Moreover, the antimicrobials produced by bacteria are likely always changing, creating a moving target for parasites. In addition to having a shorter length of time between generations, bacteria are able to swap genes with one another, even with bacteria they aren't closely related to. Quicker turnover should lead to frequent mutations that alter bacterias' antimicrobial toxins, while the ability to swap genes should allow such mutations to spread swiftly.

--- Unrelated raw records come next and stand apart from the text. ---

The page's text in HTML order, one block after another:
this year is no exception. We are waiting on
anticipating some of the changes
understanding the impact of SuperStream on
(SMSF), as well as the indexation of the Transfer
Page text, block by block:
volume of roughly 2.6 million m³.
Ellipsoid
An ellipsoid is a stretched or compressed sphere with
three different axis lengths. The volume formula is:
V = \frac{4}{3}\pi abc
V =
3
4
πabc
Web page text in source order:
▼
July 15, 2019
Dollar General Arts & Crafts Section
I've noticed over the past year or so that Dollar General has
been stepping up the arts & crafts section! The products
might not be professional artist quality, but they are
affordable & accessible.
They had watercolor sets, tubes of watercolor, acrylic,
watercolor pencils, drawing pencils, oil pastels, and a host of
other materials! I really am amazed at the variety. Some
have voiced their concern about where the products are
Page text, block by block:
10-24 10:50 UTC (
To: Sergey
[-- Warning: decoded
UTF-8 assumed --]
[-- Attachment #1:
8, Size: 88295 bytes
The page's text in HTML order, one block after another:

But is this really how things play out in nature? It's too soon to be sure. The new paper presents a hypothesis that still needs to be tested, according to the researchers.

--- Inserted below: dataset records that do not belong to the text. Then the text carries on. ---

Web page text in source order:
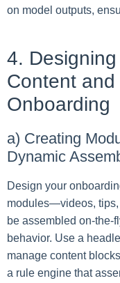
on model outputs,
4.
Content
Onboarding
a) Creating
Dynamic
Design your
modules—videos,
be assembled on-the-
behavior. Use a
manage content
a rule engine that
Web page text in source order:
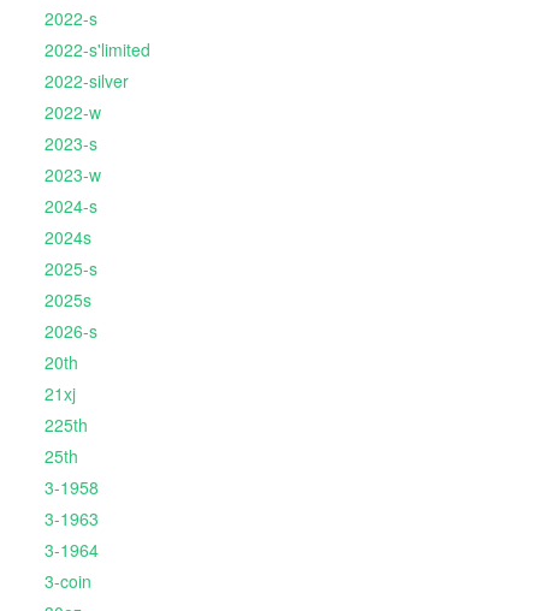
2022-s
2022-s'limited
2022-silver
2022-w
2023-s
2023-w
2024-s
2024s
2025-s
2025s
2026-s
20th
21xj
225th
25th
3-1958
3-1963
3-1964
3-coin
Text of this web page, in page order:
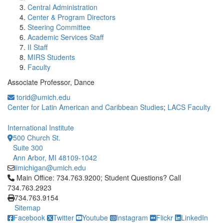
Central Administration
Center & Program Directors
Steering Committee
Academic Services Staff
II Staff
MIRS Students
Faculty
Associate Professor, Dance
torid@umich.edu
Center for Latin American and Caribbean Studies; LACS Faculty
International Institute
500 Church St.
Suite 300
Ann Arbor, MI 48109-1042
iimichigan@umich.edu
Click to call Main Office: 734.763.9200; Student Questions?
Main Office: 734.763.9200; Student Questions? Call
734.763.2923
734.763.9154
Sitemap
Facebook
Twitter Youtube Instagram Flickr LinkedIn
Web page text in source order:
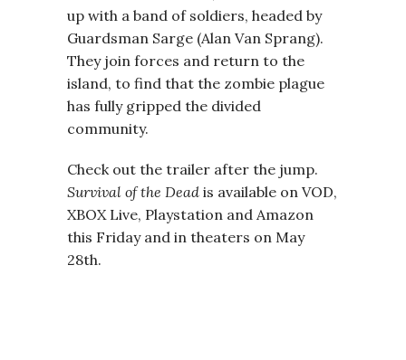
up with a band of soldiers, headed by
Guardsman Sarge (Alan Van Sprang).
They join forces and return to the
island, to find that the zombie plague
has fully gripped the divided
community.
Check out the trailer after the jump.
Survival of the Dead is available on VOD,
XBOX Live, Playstation and Amazon
this Friday and in theaters on May
28th.
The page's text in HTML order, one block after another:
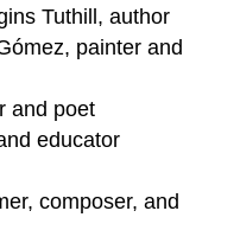
Tuthill, author
painter and
and poet
educator
composer, and
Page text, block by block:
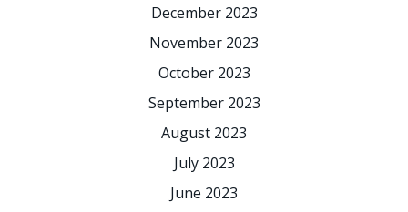
December 2023
November 2023
October 2023
September 2023
August 2023
July 2023
June 2023
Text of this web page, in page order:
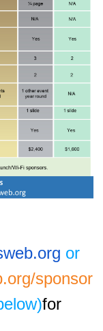
or
sponsor
for
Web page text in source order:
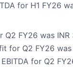
for H1 FY26
FY26 was
for Q2 FY26
for Q2
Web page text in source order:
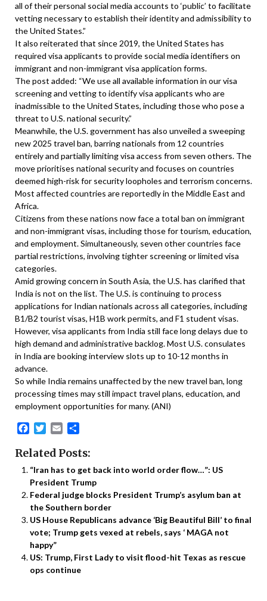
all of their personal social media accounts to ‘public’ to facilitate
vetting necessary to establish their identity and admissibility to
the United States.”
It also reiterated that since 2019, the United States has
required visa applicants to provide social media identifiers on
immigrant and non-immigrant visa application forms.
The post added: “We use all available information in our visa
screening and vetting to identify visa applicants who are
inadmissible to the United States, including those who pose a
threat to U.S. national security.”
Meanwhile, the U.S. government has also unveiled a sweeping
new 2025 travel ban, barring nationals from 12 countries
entirely and partially limiting visa access from seven others. The
move prioritises national security and focuses on countries
deemed high-risk for security loopholes and terrorism concerns.
Most affected countries are reportedly in the Middle East and
Africa.
Citizens from these nations now face a total ban on immigrant
and non-immigrant visas, including those for tourism, education,
and employment. Simultaneously, seven other countries face
partial restrictions, involving tighter screening or limited visa
categories.
Amid growing concern in South Asia, the U.S. has clarified that
India is not on the list. The U.S. is continuing to process
applications for Indian nationals across all categories, including
B1/B2 tourist visas, H1B work permits, and F1 student visas.
However, visa applicants from India still face long delays due to
high demand and administrative backlog. Most U.S. consulates
in India are booking interview slots up to 10-12 months in
advance.
So while India remains unaffected by the new travel ban, long
processing times may still impact travel plans, education, and
employment opportunities for many. (ANI)
Facebook
Twitter
Email
Related Posts:
“Iran has to get back into world order flow…”: US
President Trump
Federal judge blocks President Trump’s asylum ban at
the Southern border
US House Republicans advance ‘Big Beautiful Bill’ to final
vote; Trump gets vexed at rebels, says ‘ MAGA not
happy”
US: Trump, First Lady to visit flood-hit Texas as rescue
ops continue
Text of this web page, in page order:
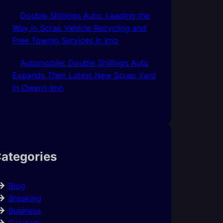
Double Shillings Auto: Leading the
Way in Scrap Vehicle Recycling and
Free Towing Services In Imo
Automobile: Double Shillings Auto
Expands Their Latest New Scrap Yard
In Owerri-Imo
Blog
Breaking
Business
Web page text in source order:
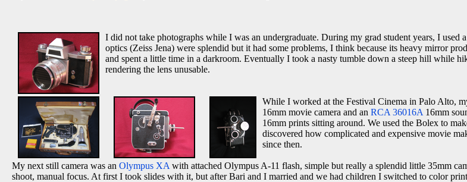
I did not take photographs while I was an undergraduate. During my grad student years, I used
optics (Zeiss Jena) were splendid but it had some problems, I think because its heavy mirror
and spent a little time in a darkroom. Eventually I took a nasty tumble down a steep hill while
rendering the lens unusable.
While I worked at the Festival Cinema in Palo Alto,
16mm movie camera and an RCA 36016A 16mm
16mm prints sitting around. We used the Bolex to
discovered how complicated and expensive movie
since then.
My next still camera was an Olympus XA with attached Olympus A-11 flash, simple but really a splendid little 35mm
shoot, manual focus. At first I took slides with it, but after Bari and I married and we had children I switched to color

The strongest evidence so far comes from the leafcutter ants, where past studies have shown that symbiotic Pseudonocardia bacteria are important for protecting the ants' fungal food supply. Researchers have even found that when a parasitic fungus invades an ant nest, the parasite increases its production of compounds that attack the Pseudonocardia bacteria, suggesting that the parasite and the bacteria are in the midst of a long-standing evolutionary arms race.
Although insects that are social and long-lived may have greater need for antimicrobial-producing bacteria, such partnerships may benefit other insects as well. For instance, a group of solitary bee-hunting wasps called beewolves host specialized bacteria on their antennae that produce antifungal compounds, said Michael Poulsen, an evolutionary biologist at the University of Copenhagen in Denmark, who worked on many of the studies the new paper built on. Mother wasps smear the bacteria on the ceiling of the cavity where they lay their eggs. When researchers experimentally deprived beewolf larvae of those bacteria, nearly all the larvae died.
Bacteria that produce antimicrobial toxins have also been found in or on the bodies of many other types of insects, including fungus-farming termites and solitary mud-dauber wasps. Poulsen noted that in most cases, it's not clear what purpose these antimicrobial toxins serve. The toxins might be helping the insects by killing things that could make them sick or could compromise their food supply. On the other hand, the toxins might just be helping the bacteria themselves maintain a strong self-defense.
Poulsen said he agreed with the paper's main arguments, although he wished it had developed more detailed models and explored their deeper implications.
"I think they're right that combinations of compounds [are] key to preventing resistance evolution," he wrote in an email.
Ant strategies in the clinic?
If insects really have solved the problem of antimicrobial resistance by combining their own defensive compounds with those of bacteria, the human medical field might want to take note. Scientists first showed how combinations of antibiotics can prevent resistance in the 1950s, but that research was largely ignored until recently, and the use of drug combinations to prevent resistance still hasn't made it into medical care in any systematic way, said Viktoria Lazar, a molecular biologist who studies antibiotic drug resistance at Technion - Israel Institute of Technology, who was not involved in the new paper.
In the last few years there's been a resurgence of work on how to prescribe antibiotics to avoid resistance, noted Lazar. It may not always be ideal to prescribe multiple antimicrobial drugs at the same time, since drug mixtures can have more extreme side effects for patients. But researchers are investigating regimens in which drugs would be used one after another -- first drug A, then drug B, then A, and so on.
The issue is urgent. Drug-resistant microbes continue to arise, while the pace of new antimicrobial drug discovery has slowed to a crawl.
"We are trying to see if we can translate what happens in nature -- how insects use antibiotics, antifungals -- to our purpose," said Marvasi. "We need to learn how better to use what we have."